Mr. McDonnell said a strong economy contributed to the improvement, but he also would like to think parole abolition had an effect. He was a member of the commission that drafted the parole abolition and “truth-in-sentencing” legislation.

“It’s worked well because it was based on a fairly simple premise: Most serious crimes are committed by people between the ages of 18 and 32. If you make the penalties so harsh for a first offense for violent crime that they get taken out of circulation, by the time they get out they are older and less likely to commit a new crime,” Mr. McDonnell said.

Under the old discretionary parole system, many inmates served as little as one-fourth of their sentences. They now are required to serve at least 85 percent, and the average is about 91 percent, according to the DCJS report.

Before 1995, first-degree murderers served an average of 12.4 years if they had no previous violent offense and 14.7 years if they did have a record. Those averages have increased to 32.2 years and 46 years, respectively, the Virginia Criminal Sentencing Commission said.

Similar increases have occurred for other violent crimes.

“In fact, a large number of violent offenders are serving two, three or four times longer under truth-in-sentencing than criminals who committed similar offenses did under the parole system,” the report said.

Republican George Allen made parole abolition the centerpiece of his campaign for governor in 1993.

The idea resonated with voters, who elected Mr. Allen in a landslide over Democrat Mary Sue Terry.

“I was just the conduit for the millions of Virginians who could not tolerate, could not countenance what I called ‘this lenient, dishonest system,’” Mr. Allen said at a press conference in October on the 10th anniversary of his signing the legislation, which took effect Jan. 1, 1995.

However, the sentencing reform still has its critics.
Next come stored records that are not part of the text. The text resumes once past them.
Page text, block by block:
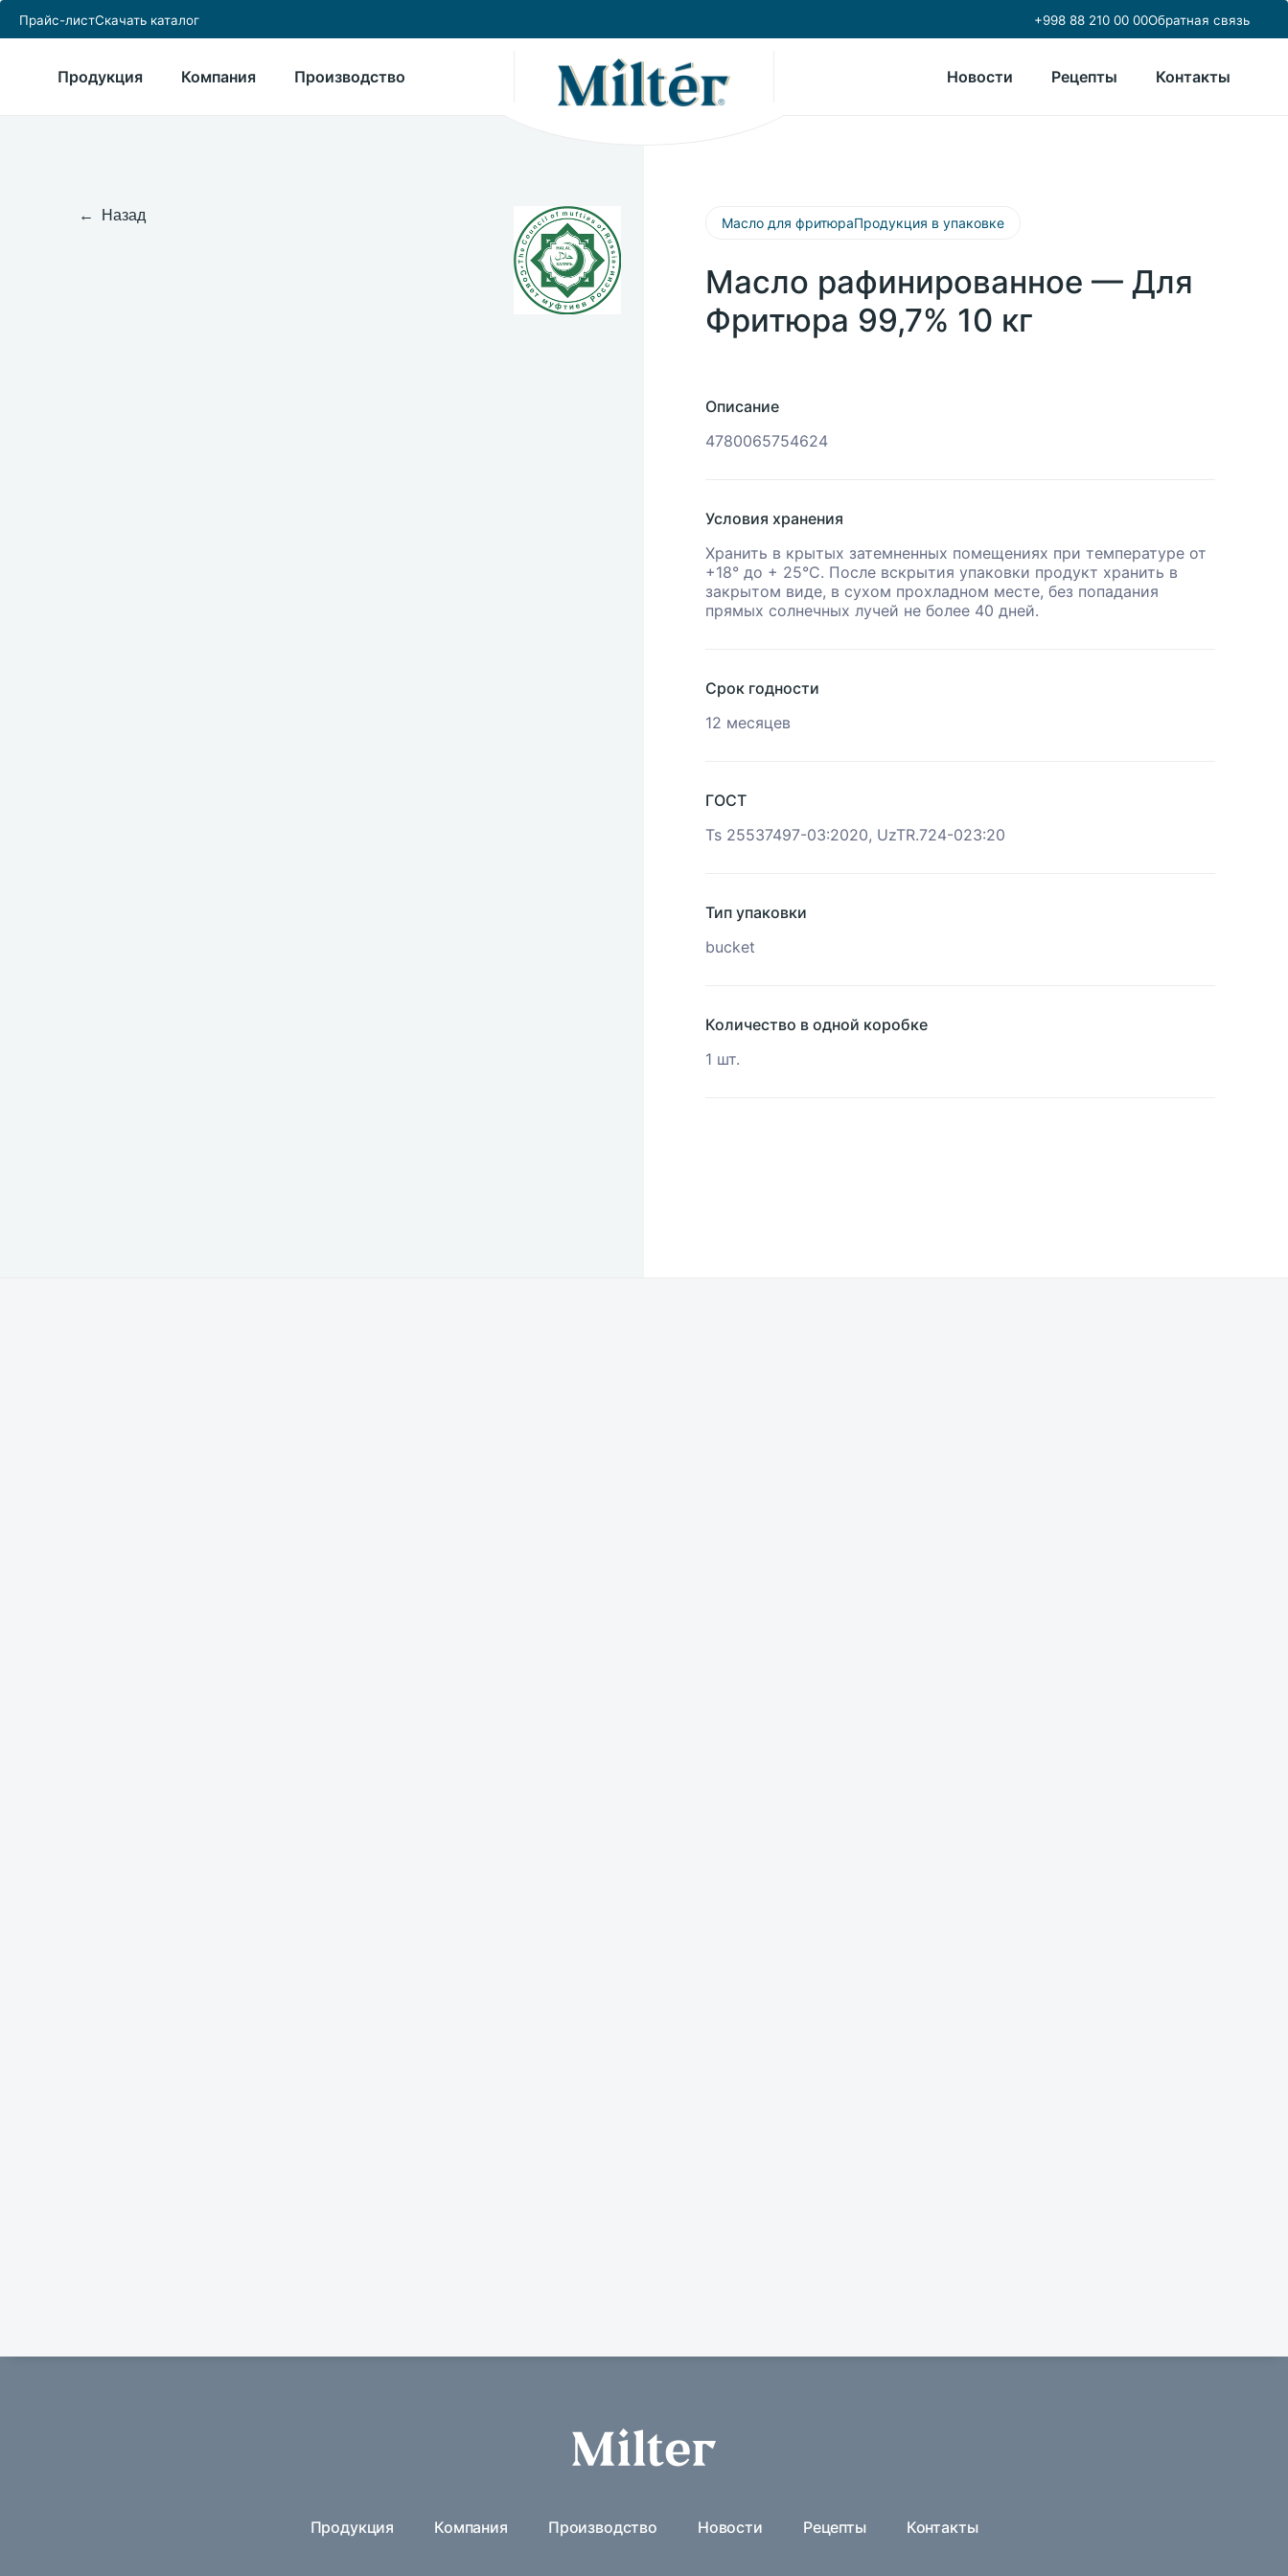
Прайс-листСкачать каталог +998 88 210 00 00Обратная связь
Продукция Компания Производство Новости Рецепты Контакты
← Назад Масло для фритюраПродукция в упаковке
Масло рафинированное — Для
Фритюра 99,7% 10 кг
Описание
4780065754624
Условия хранения
Хранить в крытых затемненных помещениях при температуре от
+18° до + 25°С. После вскрытия упаковки продукт хранить в
закрытом виде, в сухом прохладном месте, без попадания
прямых солнечных лучей не более 40 дней.
Срок годности
12 месяцев
ГОСТ
Ts 25537497-03:2020, UzTR.724-023:20
Тип упаковки
bucket
Количество в одной коробке
1 шт.
Продукция Компания Производство Новости Рецепты Контакты
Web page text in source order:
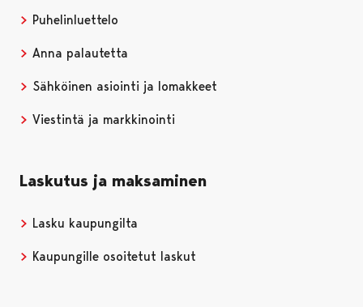
Puhelinluettelo
Anna palautetta
Sähköinen asiointi ja lomakkeet
Viestintä ja markkinointi
Laskutus ja maksaminen
Lasku kaupungilta
Kaupungille osoitetut laskut
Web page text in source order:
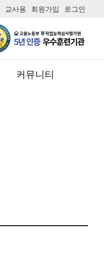
교사용 회원가입 로그인
커뮤니티
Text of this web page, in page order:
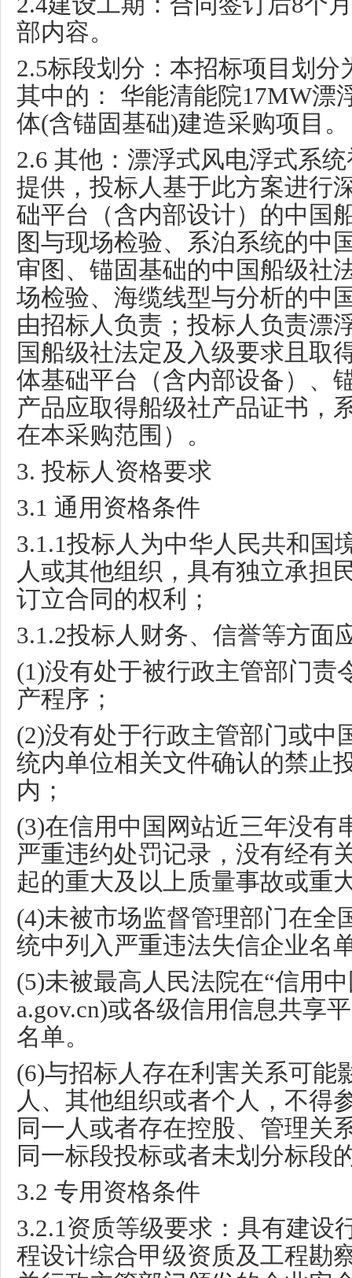
部内容。
2.5标段划分：本招标项目划分
其中的： 华能清能院17MW漂
体(含锚固基础)建造采购项目。
2.6 其他：漂浮式风电浮式系
提供，投标人基于此方案进行
础平台（含内部设计）的中国
图与现场检验、系泊系统的中
审图、锚固基础的中国船级社
场检验、海缆线型与分析的中
由招标人负责；投标人负责漂
国船级社法定及入级要求且取
体基础平台（含内部设备）、
产品应取得船级社产品证书，
在本采购范围）。
3. 投标人资格要求
3.1 通用资格条件
3.1.1投标人为中华人民共和国
人或其他组织，具有独立承担
订立合同的权利；
3.1.2投标人财务、信誉等方面
(1)没有处于被行政主管部门责
产程序；
(2)没有处于行政主管部门或中
统内单位相关文件确认的禁止
内；
(3)在信用中国网站近三年没有
严重违约处罚记录，没有经有
起的重大及以上质量事故或重
(4)未被市场监督管理部门在全
统中列入严重违法失信企业名
(5)未被最高人民法院在“信用
a.gov.cn)或各级信用信息共享
名单。
(6)与招标人存在利害关系可能
人、其他组织或者个人，不得
同一人或者存在控股、管理关
同一标段投标或者未划分标段
3.2 专用资格条件
3.2.1资质等级要求：具有建设
程设计综合甲级资质及工程勘
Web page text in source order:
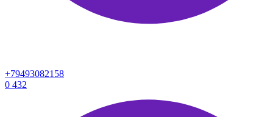
+79493082158
0 432
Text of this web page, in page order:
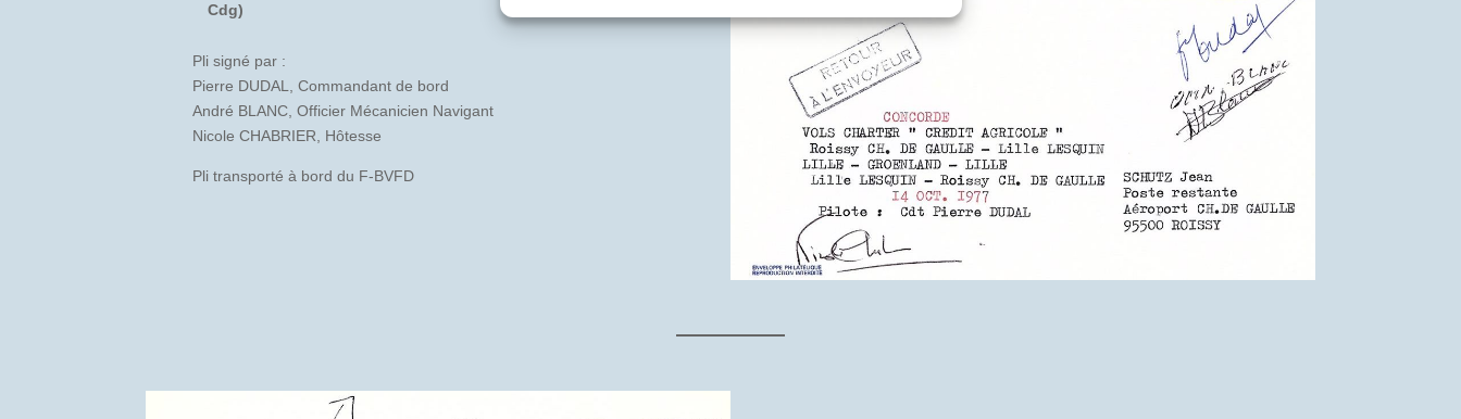
Cdg)
Pli signé par :
Pierre DUDAL, Commandant de bord
André BLANC, Officier Mécanicien Navigant
Nicole CHABRIER, Hôtesse
Pli transporté à bord du F-BVFD
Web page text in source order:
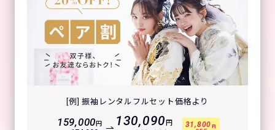
[例] 振袖レンタルフルセット価格より
159,000円 130,090 円 31,800 円
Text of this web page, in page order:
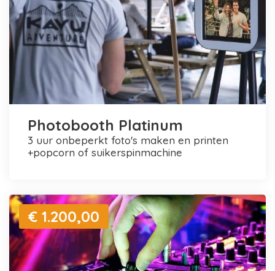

“We are making some very unwise investments in keeping some people in prison for the maximum,” said Delegate Vivian E. Watts, Fairfax Democrat who was the state secretary of public safety in the late 1980s. “There’s no discretion for looking into individual cases.”

Jean Auldridge, director of the Virginia chapter of Citizens United for Rehabilitation of Errants, said some prisoners are being held long after they are no longer a danger to society.

“They feel hopeless,” she said. “Many of them have done everything they can do to be rehabilitated and are prepared to come out. They have families waiting for them, and they’re not letting them out.”

Mark Earley, a former state senator and attorney general who helped pass the no-parole legislation, now thinks it should be amended to give a break to inmates who truly have reformed.

Mr. Earley, who lost the 2001 gubernatorial election to Democrat Mark Warner, is president of Prison Fellowship Ministries, the nation’s largest religious outreach to inmates.

“I don’t think there’s any question we did the right thing at the time,” Mr. Earley said. “We were finding an awful lot of violent crime caused by repeat offenders, and I thought it was imperative that this be changed. I would support the bill again.”

Mr. Earley said, however, that he and his colleagues failed to consider an important question: “After a significant period of the sentence is served, should we provide some opportunity for look-back?”

He suggested that an inmate who committed a violent crime as an impulsive youth but is now past the violence-prone years might be fit for release, provided he has made productive use of his time in prison.

Mr. McDonnell said the sort of “look-back provision” that Mr. Earley now favors probably would find little support in the General Assembly.

“There would be a concern that it would be undermining the abolition of parole,” Mr. McDonnell said.